Singapore, Jan 11, 2026, 15:33 SGT — Market closed.
- Sembcorp Industries (SGX:U96) ended Friday at S$5.99, slipping 0.66%
- Attention turns to the Alinta Energy acquisition: a circular is due mid-January, with a shareholder vote planned for the end of the month
- On Friday, shares fluctuated from S$5.96 to S$6.03, shy of last week’s peak at S$6.10
Sembcorp Industries Ltd shares ended Friday down 0.66%, closing at S$5.99 after fluctuating between S$5.96 and S$6.03 during the day. Since the start of 2026, the stock has fallen roughly 1.5%, with around 4.5 million shares traded on Friday.
The Singapore market was closed over the weekend, leaving the stock stuck near S$6 as Monday’s session approaches. All eyes remain on a major corporate event that could change the narrative.
Sembcorp plans to acquire Australia’s Alinta Energy in a deal valued at A$6.5 billion (S$5.6 billion) on an enterprise value basis, according to a December investor presentation. The company intends to pay cash, backed by a fully committed A$6.5 billion bridge loan, which is a short-term financing tool usually replaced later with long-term funding. No equity fundraising is planned. Sembcorp aims to issue the circular and notice for an extraordinary general meeting by mid-January, with a shareholder vote expected by the end of January. Completion is targeted for the first half of 2026, pending regulatory approvals. (Sembcorp)
In a joint press release, Alex Tan, president and CEO for Renewables, East at Sembcorp, described the acquisition as a move to “strengthen” the group’s foothold in Australia and create a “scalable platform” for speeding up renewables and low-carbon growth. Alinta CEO Jeff Dimery referred to Sembcorp’s investment as “a vote of confidence” that would boost the scale of renewables and storage projects.
Sembcorp slipped late in the week while Singapore’s Straits Times Index crept up 0.1% to 4,744.66 on Friday. Regional markets mostly moved higher. Neil Wilson, UK investment strategist at Saxo Markets, warned the tariff debate might create “headline noise” but stressed: “Tariffs are not going anywhere.”
By Friday’s close, Sembcorp’s market cap stood near S$10.65 billion. The stock changed hands at a price-to-earnings ratio of about 10.7, based on figures from StockAnalysis.com.

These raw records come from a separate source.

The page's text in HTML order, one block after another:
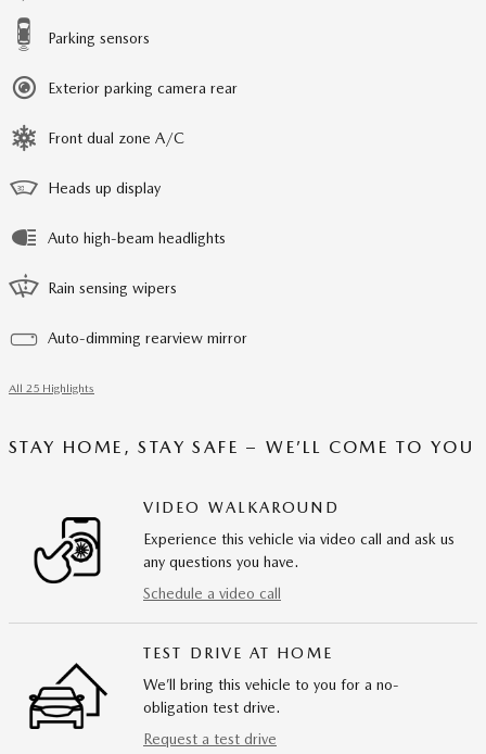
Parking sensors
Exterior parking camera rear
Front dual zone A/C
Heads up display
Auto high-beam headlights
Rain sensing wipers
Auto-dimming rearview mirror
All 25 Highlights
STAY HOME, STAY SAFE – WE’LL COME TO YOU
VIDEO WALKAROUND
Experience this vehicle via video call and ask us
any questions you have.
Schedule a video call
TEST DRIVE AT HOME
We’ll bring this vehicle to you for a no-
obligation test drive.
Request a test drive
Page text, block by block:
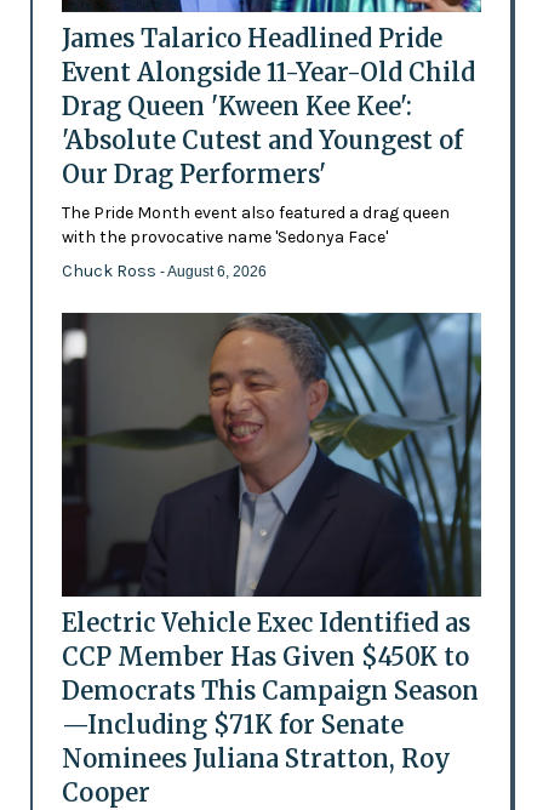
James Talarico Headlined Pride
Event Alongside 11-Year-Old Child
Drag Queen 'Kween Kee Kee':
'Absolute Cutest and Youngest of
Our Drag Performers'
The Pride Month event also featured a drag queen
with the provocative name 'Sedonya Face'
Chuck Ross - August 6, 2026
Electric Vehicle Exec Identified as
CCP Member Has Given $450K to
Democrats This Campaign Season
—Including $71K for Senate
Nominees Juliana Stratton, Roy
Cooper
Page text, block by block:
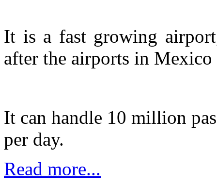
It is a fast growing
after the airports in Mexico
It can handle 10 million
per day.
Read more...
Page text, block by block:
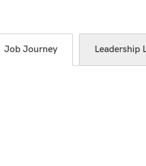
Job Journey Leadership
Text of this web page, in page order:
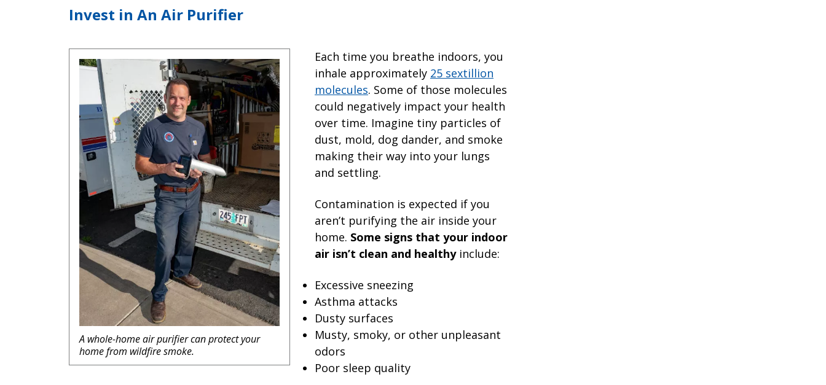
Invest in An Air Purifier
A whole-home air purifier can protect your
home from wildfire smoke.
Each time you breathe indoors, you
inhale approximately 25 sextillion
molecules. Some of those molecules
could negatively impact your health
over time. Imagine tiny particles of
dust, mold, dog dander, and smoke
making their way into your lungs
and settling.
Contamination is expected if you
aren’t purifying the air inside your
home. Some signs that your indoor
air isn’t clean and healthyinclude:
Excessive sneezing
Asthma attacks
Dusty surfaces
Musty, smoky, or other unpleasant
odors
Poor sleep quality
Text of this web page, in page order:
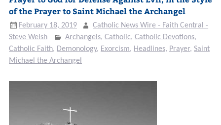
of the Prayer to Saint Michael the Archangel
February 18, 2019
Catholic News Wire - Faith Central -
Steve Welsh
Archangels,Catholic,Catholic Devotions,
Catholic Faith, Demonology, Exorcism, Headlines, Prayer, Saint
Michael the Archangel
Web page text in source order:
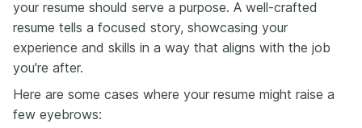
your resume should serve a purpose. A well-crafted
resume tells a focused story, showcasing your
experience and skills in a way that aligns with the job
you're after.
Here are some cases where your resume might raise a
few eyebrows:

Analysts have divided the Alinta deal into two parts: a near-term earnings boost and a longer-term carbon challenge. Luis Hilado from Citi Research called it “half-full” on earnings per share but “half-empty” when it comes to emissions. Meanwhile, CGS International’s Lim Siew Khee and Meghana Kande cautioned that the market might take a while to digest the increased coal exposure, The Business Times reported last December. (The Business Times)
The timetable remains uncertain. The deal requires shareholder approval, plus sign-offs from Australia’s Foreign Investment Review Board and the Australian Competition and Consumer Commission. On top of that, Sembcorp has to refinance the bridge facility on terms that make sense if borrowing costs stay elevated.
Traders are keeping an eye on whether the stock stays above Friday’s S$5.96 low and how it moves around S$6 in Monday’s session, Jan 12. If it climbs back toward last week’s S$6.10 high, the shares could shift from a fade to a wait-and-see stance.